**Requirement**
What is the number of lines in the records below holding the string "European"? Reply with it and nothing else.
___
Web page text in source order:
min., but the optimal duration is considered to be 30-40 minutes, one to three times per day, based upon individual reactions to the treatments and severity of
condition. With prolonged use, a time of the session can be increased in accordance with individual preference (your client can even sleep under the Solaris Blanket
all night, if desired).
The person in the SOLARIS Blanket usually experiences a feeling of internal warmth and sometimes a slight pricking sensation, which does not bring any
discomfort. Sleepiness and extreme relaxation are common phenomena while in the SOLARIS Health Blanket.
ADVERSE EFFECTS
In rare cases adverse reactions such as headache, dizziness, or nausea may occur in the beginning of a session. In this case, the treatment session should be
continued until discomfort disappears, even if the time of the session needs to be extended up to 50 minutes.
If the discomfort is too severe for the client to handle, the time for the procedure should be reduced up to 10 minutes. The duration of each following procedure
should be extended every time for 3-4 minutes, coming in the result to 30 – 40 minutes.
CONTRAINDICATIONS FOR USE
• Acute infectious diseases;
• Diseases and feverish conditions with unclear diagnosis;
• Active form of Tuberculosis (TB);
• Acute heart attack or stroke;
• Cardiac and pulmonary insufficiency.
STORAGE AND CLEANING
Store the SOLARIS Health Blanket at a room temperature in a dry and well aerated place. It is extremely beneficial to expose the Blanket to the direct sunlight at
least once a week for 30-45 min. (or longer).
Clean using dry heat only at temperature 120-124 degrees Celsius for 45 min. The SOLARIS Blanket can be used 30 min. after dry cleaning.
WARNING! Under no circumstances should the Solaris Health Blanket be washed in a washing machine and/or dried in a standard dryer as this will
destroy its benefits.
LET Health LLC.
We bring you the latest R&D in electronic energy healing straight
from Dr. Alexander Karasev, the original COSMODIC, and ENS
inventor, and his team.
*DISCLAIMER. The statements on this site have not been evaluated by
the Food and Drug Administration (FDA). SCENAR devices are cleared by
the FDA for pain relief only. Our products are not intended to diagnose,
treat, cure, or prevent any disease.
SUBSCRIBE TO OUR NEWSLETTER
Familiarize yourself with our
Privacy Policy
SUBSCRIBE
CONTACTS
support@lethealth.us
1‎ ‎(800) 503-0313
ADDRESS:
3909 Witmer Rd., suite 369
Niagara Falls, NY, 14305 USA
___
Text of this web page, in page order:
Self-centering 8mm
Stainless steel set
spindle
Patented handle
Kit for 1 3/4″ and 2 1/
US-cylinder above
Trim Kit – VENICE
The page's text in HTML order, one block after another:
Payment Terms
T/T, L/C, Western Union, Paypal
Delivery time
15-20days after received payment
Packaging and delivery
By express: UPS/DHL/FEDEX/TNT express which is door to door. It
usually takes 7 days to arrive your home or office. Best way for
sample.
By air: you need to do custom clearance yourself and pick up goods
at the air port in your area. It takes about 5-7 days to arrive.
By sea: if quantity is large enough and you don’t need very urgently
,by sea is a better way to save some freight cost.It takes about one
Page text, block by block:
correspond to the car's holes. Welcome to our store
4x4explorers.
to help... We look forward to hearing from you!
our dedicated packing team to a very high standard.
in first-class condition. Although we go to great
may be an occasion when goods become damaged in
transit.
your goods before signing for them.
___
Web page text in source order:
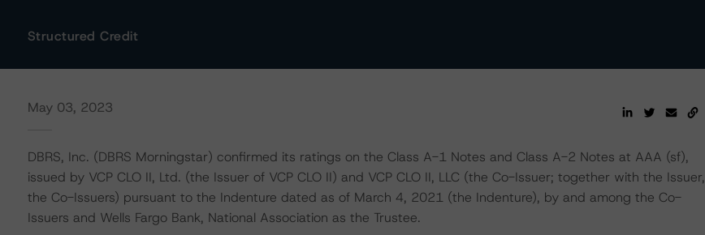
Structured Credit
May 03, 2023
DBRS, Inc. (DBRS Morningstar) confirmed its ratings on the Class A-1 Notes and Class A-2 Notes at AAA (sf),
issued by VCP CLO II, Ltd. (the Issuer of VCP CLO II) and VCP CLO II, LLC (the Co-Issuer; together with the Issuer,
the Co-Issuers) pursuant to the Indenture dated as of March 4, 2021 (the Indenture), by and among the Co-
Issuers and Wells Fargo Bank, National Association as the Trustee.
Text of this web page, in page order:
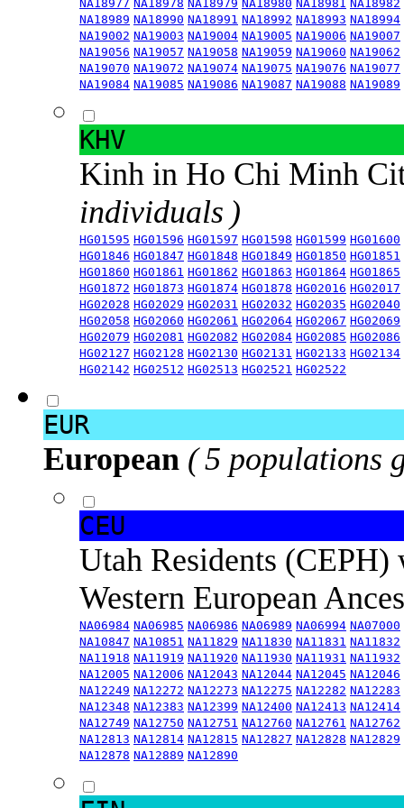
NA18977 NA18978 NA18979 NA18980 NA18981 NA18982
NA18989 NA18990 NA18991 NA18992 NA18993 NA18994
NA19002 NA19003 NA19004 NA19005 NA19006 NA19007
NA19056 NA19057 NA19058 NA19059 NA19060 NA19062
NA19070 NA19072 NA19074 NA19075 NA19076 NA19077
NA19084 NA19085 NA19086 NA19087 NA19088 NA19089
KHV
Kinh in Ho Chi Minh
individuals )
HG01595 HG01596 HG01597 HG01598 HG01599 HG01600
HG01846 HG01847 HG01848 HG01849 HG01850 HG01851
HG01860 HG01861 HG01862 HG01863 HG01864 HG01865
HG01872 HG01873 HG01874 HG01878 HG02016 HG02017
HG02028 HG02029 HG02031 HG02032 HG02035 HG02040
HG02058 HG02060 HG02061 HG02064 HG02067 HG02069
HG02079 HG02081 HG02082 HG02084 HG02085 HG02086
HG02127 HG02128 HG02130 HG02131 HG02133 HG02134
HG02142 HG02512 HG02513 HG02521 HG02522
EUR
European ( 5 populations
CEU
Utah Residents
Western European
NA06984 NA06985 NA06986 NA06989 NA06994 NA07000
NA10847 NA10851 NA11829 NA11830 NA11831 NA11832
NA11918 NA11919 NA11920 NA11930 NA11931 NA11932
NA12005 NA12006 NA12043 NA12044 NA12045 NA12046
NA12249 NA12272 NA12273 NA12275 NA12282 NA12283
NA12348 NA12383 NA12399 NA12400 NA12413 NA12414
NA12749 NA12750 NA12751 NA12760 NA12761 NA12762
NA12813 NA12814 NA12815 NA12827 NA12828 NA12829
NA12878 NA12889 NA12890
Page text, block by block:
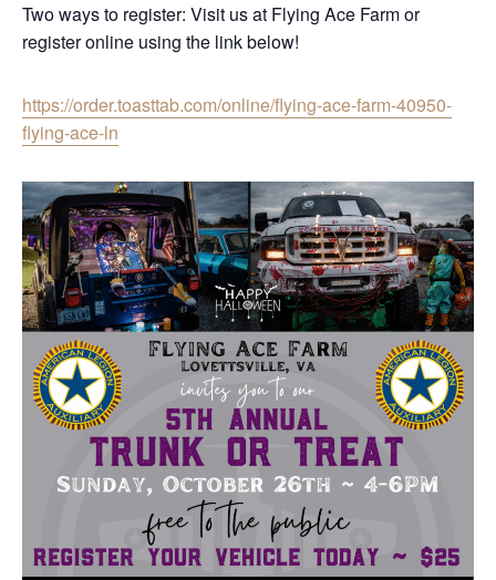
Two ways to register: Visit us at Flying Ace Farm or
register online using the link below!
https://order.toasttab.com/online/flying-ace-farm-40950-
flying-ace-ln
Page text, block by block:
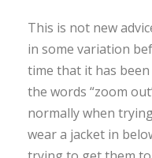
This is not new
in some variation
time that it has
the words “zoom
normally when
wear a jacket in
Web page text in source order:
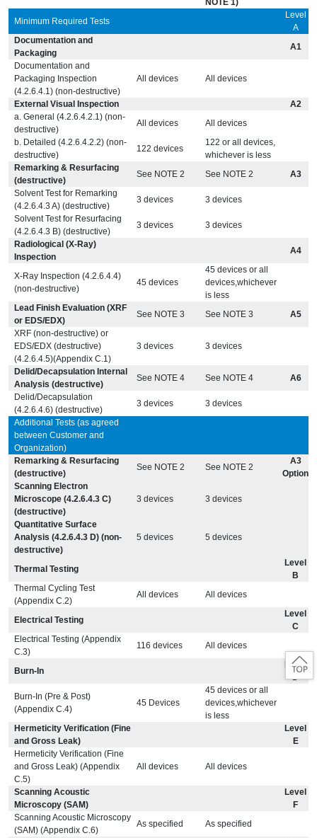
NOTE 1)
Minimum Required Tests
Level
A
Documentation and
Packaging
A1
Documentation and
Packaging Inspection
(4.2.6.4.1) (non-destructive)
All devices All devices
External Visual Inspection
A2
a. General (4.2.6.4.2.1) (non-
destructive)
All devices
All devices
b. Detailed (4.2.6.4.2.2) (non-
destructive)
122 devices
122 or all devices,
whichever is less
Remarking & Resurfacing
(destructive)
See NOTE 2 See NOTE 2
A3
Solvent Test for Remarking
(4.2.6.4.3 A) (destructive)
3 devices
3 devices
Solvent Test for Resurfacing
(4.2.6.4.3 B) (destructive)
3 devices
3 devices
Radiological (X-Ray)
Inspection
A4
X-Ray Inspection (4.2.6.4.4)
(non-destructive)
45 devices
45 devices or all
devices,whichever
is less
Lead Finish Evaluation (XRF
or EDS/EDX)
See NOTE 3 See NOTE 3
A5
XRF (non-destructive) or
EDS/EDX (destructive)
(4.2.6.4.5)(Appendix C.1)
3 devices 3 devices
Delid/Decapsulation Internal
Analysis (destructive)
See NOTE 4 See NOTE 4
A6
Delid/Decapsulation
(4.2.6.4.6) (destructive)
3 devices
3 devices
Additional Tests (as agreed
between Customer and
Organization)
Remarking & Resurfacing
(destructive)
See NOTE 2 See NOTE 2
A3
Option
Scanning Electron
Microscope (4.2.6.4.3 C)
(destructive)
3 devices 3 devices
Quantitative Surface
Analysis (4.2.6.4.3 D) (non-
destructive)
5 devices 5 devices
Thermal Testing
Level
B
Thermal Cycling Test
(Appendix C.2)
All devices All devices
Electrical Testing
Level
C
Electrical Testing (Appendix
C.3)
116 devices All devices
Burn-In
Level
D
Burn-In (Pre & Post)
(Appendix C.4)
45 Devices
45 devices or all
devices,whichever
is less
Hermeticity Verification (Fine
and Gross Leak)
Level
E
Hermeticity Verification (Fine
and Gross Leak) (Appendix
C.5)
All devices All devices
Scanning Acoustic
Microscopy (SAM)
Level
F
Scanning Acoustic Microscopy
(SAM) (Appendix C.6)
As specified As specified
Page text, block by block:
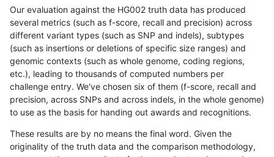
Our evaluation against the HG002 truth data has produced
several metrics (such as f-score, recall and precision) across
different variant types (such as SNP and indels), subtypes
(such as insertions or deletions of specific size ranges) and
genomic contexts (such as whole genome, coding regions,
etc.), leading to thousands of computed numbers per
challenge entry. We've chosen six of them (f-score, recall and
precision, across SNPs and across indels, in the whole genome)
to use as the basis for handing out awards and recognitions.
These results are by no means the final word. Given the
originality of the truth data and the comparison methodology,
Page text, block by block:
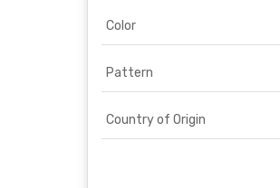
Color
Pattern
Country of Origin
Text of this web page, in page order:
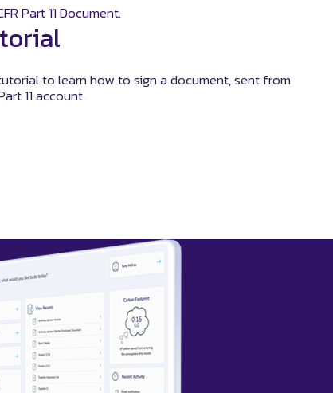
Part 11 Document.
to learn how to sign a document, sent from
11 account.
___
**Answer to the exercise**
2